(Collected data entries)
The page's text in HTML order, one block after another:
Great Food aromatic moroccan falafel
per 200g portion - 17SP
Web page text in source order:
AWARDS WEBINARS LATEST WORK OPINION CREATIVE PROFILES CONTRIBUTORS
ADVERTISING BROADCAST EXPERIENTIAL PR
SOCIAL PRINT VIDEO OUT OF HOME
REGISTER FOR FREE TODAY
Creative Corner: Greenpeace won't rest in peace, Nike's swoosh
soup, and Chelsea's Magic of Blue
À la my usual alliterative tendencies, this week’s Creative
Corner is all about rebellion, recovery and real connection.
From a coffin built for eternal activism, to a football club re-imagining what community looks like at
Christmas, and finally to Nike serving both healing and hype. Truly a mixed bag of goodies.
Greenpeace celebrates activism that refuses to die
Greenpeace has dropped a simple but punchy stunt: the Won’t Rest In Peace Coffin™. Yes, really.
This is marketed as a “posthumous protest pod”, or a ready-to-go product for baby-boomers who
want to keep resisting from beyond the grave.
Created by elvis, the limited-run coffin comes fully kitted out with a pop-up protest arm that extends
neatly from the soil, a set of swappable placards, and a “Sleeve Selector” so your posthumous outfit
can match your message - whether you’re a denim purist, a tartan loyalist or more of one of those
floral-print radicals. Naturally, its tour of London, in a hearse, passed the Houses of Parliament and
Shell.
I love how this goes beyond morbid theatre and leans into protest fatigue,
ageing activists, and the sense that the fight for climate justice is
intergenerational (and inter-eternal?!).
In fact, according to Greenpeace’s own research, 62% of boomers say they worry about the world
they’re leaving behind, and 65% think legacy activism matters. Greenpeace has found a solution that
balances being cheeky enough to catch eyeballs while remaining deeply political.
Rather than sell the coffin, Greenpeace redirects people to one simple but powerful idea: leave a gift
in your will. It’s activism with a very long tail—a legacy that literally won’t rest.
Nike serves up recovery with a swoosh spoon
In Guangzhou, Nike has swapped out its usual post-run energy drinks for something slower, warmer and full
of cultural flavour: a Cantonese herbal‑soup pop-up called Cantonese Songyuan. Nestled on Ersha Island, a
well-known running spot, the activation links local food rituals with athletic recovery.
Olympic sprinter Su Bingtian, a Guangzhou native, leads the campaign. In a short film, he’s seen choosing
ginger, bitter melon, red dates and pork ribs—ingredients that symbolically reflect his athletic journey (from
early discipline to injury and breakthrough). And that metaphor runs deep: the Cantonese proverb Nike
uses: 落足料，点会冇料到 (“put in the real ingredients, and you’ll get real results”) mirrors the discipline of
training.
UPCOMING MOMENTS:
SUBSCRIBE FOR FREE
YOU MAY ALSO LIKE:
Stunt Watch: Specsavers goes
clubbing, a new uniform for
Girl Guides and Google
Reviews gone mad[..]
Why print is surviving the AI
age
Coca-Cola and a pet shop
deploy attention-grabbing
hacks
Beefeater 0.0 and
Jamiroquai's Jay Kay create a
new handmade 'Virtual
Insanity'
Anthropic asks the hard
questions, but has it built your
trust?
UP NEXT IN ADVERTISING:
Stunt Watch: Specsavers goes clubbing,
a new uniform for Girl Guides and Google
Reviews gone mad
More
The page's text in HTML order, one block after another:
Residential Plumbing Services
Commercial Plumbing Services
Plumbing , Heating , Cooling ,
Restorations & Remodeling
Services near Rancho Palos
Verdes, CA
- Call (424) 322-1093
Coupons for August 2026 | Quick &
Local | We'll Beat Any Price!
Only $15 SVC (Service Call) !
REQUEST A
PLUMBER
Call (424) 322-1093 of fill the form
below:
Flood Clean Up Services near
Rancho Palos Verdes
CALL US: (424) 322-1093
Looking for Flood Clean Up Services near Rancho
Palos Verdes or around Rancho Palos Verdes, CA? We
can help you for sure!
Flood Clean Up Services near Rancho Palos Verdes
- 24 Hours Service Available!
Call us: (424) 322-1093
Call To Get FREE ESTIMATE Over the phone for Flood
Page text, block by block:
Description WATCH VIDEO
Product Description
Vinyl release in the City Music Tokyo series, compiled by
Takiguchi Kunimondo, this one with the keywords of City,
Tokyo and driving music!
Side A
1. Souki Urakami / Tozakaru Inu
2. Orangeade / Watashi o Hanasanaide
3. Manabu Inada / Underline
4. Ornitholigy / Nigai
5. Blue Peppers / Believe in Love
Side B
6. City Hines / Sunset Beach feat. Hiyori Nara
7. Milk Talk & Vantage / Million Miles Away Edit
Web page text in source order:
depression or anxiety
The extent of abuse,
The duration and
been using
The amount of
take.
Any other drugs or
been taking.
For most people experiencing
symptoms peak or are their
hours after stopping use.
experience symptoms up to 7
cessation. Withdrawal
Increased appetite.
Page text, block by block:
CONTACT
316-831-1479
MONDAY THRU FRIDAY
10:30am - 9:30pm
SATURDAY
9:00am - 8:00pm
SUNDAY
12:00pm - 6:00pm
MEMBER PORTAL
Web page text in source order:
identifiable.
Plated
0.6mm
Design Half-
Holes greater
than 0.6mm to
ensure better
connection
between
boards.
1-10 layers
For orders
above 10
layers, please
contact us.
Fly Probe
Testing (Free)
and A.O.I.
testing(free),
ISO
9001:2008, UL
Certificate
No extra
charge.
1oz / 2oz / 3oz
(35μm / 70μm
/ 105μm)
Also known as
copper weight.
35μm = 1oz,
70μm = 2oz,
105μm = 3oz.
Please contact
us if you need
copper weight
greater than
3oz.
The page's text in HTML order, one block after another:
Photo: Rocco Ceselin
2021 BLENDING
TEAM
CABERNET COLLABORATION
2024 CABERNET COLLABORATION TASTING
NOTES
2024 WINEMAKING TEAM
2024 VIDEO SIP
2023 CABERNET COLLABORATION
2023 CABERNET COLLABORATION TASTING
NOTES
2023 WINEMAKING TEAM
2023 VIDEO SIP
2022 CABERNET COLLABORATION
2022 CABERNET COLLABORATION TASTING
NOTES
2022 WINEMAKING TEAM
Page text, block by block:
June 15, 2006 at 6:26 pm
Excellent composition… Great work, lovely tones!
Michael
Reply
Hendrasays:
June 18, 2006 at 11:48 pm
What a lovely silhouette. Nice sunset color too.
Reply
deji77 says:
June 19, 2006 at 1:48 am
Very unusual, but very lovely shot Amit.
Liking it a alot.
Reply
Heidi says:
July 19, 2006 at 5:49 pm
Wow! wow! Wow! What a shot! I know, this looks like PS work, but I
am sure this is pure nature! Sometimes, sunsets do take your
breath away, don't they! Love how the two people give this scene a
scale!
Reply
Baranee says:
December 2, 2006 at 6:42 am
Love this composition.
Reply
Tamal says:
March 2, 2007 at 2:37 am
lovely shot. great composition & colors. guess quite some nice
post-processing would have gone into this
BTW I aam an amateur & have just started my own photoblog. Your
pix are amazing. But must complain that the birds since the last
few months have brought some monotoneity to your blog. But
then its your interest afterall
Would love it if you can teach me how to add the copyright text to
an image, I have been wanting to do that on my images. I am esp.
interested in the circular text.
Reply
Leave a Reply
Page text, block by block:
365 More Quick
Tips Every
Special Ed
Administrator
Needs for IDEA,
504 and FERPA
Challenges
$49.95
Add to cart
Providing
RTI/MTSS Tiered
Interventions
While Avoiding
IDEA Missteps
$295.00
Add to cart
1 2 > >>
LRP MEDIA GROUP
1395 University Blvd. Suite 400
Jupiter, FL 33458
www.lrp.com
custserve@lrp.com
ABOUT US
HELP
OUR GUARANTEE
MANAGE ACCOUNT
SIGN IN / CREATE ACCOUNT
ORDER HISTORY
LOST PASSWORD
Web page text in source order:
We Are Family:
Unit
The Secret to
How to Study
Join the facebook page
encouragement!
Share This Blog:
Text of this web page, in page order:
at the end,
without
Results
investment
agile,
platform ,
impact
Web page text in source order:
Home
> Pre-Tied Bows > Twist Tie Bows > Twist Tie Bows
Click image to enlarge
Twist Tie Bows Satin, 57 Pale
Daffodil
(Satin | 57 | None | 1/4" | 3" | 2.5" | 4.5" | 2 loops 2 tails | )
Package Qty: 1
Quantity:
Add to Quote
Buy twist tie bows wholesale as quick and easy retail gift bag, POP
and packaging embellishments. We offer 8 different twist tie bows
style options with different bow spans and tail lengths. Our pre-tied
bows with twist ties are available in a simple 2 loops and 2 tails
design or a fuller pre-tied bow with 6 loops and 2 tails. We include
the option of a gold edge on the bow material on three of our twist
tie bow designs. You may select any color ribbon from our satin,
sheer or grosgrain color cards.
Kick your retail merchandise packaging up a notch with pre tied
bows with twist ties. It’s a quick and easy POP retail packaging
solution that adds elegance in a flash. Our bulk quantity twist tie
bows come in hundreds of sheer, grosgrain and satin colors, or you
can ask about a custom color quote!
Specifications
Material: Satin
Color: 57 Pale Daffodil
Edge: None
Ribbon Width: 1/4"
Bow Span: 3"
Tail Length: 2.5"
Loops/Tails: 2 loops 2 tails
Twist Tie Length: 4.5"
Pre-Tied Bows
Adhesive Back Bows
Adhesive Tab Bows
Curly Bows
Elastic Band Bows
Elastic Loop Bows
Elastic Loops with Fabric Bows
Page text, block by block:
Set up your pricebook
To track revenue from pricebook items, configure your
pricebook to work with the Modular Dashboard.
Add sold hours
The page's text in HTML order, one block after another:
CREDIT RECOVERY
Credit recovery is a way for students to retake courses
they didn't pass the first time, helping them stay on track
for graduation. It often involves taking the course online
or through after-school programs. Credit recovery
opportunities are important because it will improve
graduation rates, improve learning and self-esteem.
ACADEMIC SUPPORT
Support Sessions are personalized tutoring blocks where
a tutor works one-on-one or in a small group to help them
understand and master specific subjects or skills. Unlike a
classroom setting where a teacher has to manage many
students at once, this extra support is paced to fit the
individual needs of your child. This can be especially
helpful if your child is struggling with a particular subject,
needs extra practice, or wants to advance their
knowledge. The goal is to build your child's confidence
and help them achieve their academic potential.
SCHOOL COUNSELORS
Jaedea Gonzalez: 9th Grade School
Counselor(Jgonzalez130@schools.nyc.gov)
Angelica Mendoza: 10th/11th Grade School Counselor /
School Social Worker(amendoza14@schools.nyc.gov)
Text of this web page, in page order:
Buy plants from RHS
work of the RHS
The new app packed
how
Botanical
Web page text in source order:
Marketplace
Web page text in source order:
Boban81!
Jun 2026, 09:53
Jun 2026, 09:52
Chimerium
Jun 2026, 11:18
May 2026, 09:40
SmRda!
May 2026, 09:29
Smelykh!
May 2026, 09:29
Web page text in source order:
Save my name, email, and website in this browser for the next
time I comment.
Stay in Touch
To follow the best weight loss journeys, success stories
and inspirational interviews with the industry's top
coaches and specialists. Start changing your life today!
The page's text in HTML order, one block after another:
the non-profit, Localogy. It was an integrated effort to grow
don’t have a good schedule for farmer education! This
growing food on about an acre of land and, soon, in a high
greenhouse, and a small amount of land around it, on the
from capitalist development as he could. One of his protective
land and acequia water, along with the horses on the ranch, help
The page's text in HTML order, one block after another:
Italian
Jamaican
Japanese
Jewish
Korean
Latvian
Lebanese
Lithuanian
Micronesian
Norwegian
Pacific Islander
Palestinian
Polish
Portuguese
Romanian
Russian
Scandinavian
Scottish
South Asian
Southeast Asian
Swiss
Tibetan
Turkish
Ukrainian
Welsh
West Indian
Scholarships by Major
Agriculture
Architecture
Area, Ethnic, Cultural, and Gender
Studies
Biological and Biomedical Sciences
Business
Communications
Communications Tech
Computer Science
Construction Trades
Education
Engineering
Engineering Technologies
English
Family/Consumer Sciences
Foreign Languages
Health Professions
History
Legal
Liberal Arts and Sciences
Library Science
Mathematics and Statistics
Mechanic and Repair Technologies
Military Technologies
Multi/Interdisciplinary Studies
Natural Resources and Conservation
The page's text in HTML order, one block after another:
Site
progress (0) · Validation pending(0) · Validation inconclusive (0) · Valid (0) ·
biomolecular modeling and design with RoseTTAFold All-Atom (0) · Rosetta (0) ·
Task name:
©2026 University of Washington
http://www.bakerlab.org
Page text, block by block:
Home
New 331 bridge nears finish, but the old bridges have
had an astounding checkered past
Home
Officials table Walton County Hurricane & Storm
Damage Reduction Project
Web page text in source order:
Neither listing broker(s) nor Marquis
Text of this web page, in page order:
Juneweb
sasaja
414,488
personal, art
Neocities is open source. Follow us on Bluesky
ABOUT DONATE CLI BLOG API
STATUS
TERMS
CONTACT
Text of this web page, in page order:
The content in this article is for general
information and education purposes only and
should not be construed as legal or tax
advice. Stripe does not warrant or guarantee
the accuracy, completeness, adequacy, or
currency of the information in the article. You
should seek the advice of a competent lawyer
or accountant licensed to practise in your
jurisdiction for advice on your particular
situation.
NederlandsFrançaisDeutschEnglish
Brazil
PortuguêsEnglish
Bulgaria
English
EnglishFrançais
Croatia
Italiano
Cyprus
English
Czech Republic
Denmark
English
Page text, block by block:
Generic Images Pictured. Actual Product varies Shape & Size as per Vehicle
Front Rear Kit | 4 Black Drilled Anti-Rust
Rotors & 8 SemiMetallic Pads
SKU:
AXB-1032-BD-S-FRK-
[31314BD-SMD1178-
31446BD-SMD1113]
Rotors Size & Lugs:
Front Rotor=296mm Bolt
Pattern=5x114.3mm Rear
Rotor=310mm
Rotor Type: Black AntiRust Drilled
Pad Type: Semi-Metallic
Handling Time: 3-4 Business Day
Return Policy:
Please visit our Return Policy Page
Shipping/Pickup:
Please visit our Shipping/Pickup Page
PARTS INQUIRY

*EXERCISE DESCRIPTION*
Set down exactly the lines from the start of the records to the line with "SOCIAL PRINT VIDEO OUT OF HOME". Include that line, and add nothing more.

*WRITTEN RESPONSE*
The page's text in HTML order, one block after another:
Great Food aromatic moroccan falafel
per 200g portion - 17SP
Web page text in source order:
AWARDS WEBINARS LATEST WORK OPINION CREATIVE PROFILES CONTRIBUTORS
ADVERTISING BROADCAST EXPERIENTIAL PR
SOCIAL PRINT VIDEO OUT OF HOME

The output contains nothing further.